Exercise ->
Your job is to print, exactly, the lines in the data below from the line with "UI should have" through the line with "expect(result, inInclusiveRange(0, 100));", both included, and to omit any picture.

Stored records
========================================

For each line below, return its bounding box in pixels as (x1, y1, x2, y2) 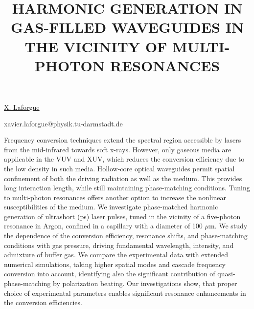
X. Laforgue (4, 102, 40, 112)
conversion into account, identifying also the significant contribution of (4, 268, 215, 279)
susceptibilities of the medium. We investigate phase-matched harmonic (4, 202, 218, 212)
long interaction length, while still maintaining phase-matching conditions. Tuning (4, 183, 250, 193)
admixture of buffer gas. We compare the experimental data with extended (4, 249, 228, 260)
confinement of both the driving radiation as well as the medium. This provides (4, 173, 242, 183)
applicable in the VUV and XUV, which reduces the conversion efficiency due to (4, 154, 245, 164)
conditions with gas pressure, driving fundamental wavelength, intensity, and (4, 240, 234, 250)
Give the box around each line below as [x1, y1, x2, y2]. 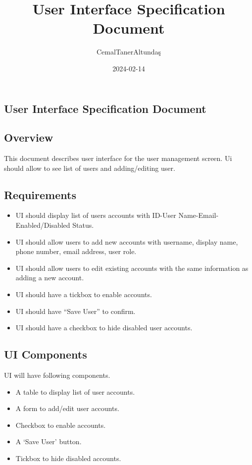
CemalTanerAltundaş [96, 47, 161, 57]
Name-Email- [178, 210, 219, 220]
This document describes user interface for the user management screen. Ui [4, 153, 232, 163]
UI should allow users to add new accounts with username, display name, [15, 236, 238, 247]
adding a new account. [15, 272, 84, 283]
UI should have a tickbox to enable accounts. [15, 289, 152, 300]
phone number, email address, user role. [15, 246, 137, 257]
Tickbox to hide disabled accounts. [15, 453, 121, 463]
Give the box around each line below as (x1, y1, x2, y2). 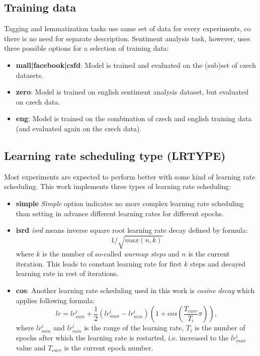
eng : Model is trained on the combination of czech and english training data (16, 113, 252, 124)
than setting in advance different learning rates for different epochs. (16, 208, 224, 218)
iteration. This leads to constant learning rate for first (16, 258, 182, 269)
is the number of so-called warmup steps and (42, 248, 180, 259)
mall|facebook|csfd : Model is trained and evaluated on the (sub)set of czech (16, 59, 256, 70)
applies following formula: (16, 295, 95, 305)
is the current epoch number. (64, 342, 153, 352)
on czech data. (16, 96, 60, 107)
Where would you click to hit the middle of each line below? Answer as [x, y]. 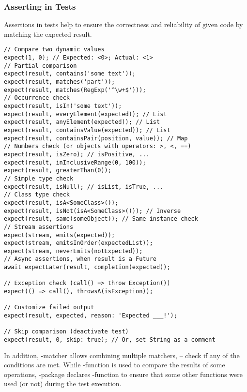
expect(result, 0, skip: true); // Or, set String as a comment [110, 340]
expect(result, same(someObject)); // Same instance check [101, 219]
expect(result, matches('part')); [60, 82]
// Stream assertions [39, 227]
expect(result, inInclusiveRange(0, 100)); [75, 162]
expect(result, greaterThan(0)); [58, 171]
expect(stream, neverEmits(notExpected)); [73, 251]
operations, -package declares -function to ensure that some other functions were [123, 374]
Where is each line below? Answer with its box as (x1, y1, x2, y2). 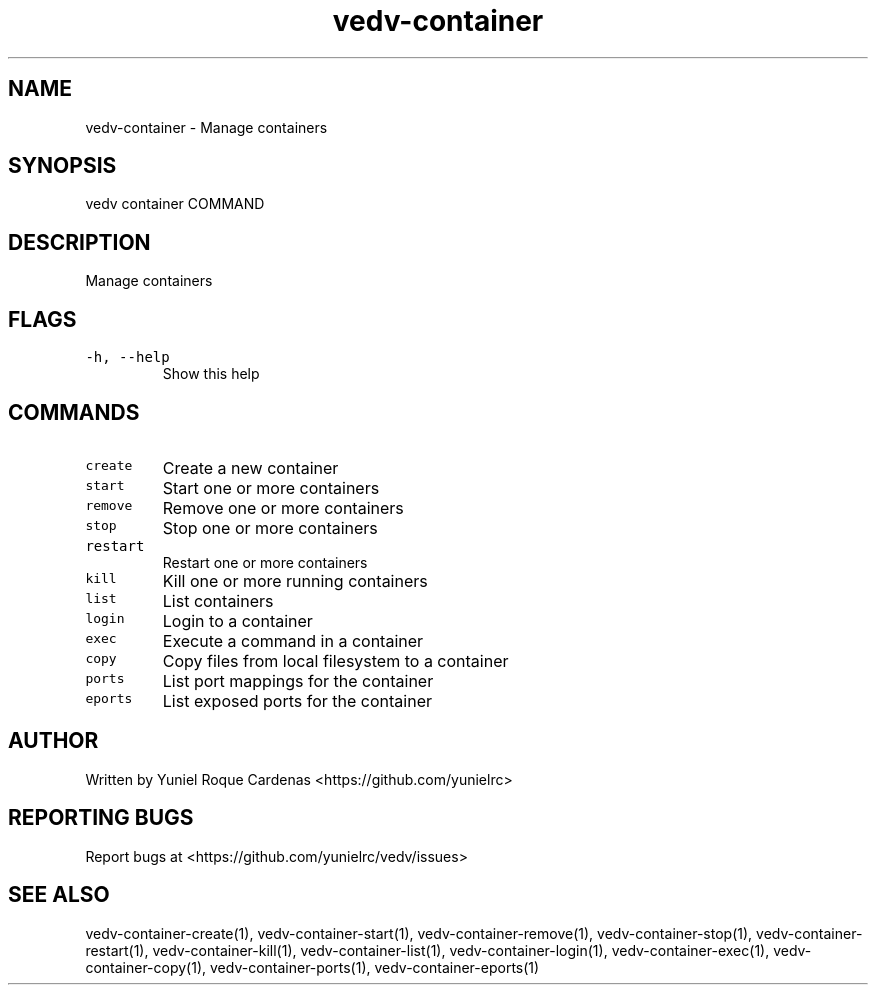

========================================

Answer area ->
UI should have a tickbox to enable accounts. [15, 289, 152, 300]
phone number, email address, user role. [15, 246, 137, 257]
Tickbox to hide disabled accounts. [15, 453, 121, 463]
Give the box around each line below as (x1, y1, x2, y2). 
eng : Model is trained on the combination of czech and english training data (16, 113, 252, 124)
than setting in advance different learning rates for different epochs. (16, 208, 224, 218)
iteration. This leads to constant learning rate for first (16, 258, 182, 269)
is the number of so-called warmup steps and (42, 248, 180, 259)
mall|facebook|csfd : Model is trained and evaluated on the (sub)set of czech (16, 59, 256, 70)
applies following formula: (16, 295, 95, 305)
is the current epoch number. (64, 342, 153, 352)
on czech data. (16, 96, 60, 107)
Where would you click to hit the middle of each line below? Answer as [x, y]. 
expect(result, 0, skip: true); // Or, set String as a comment [110, 340]
expect(result, same(someObject)); // Same instance check [101, 219]
expect(result, matches('part')); [60, 82]
// Stream assertions [39, 227]
expect(result, inInclusiveRange(0, 100)); [75, 162]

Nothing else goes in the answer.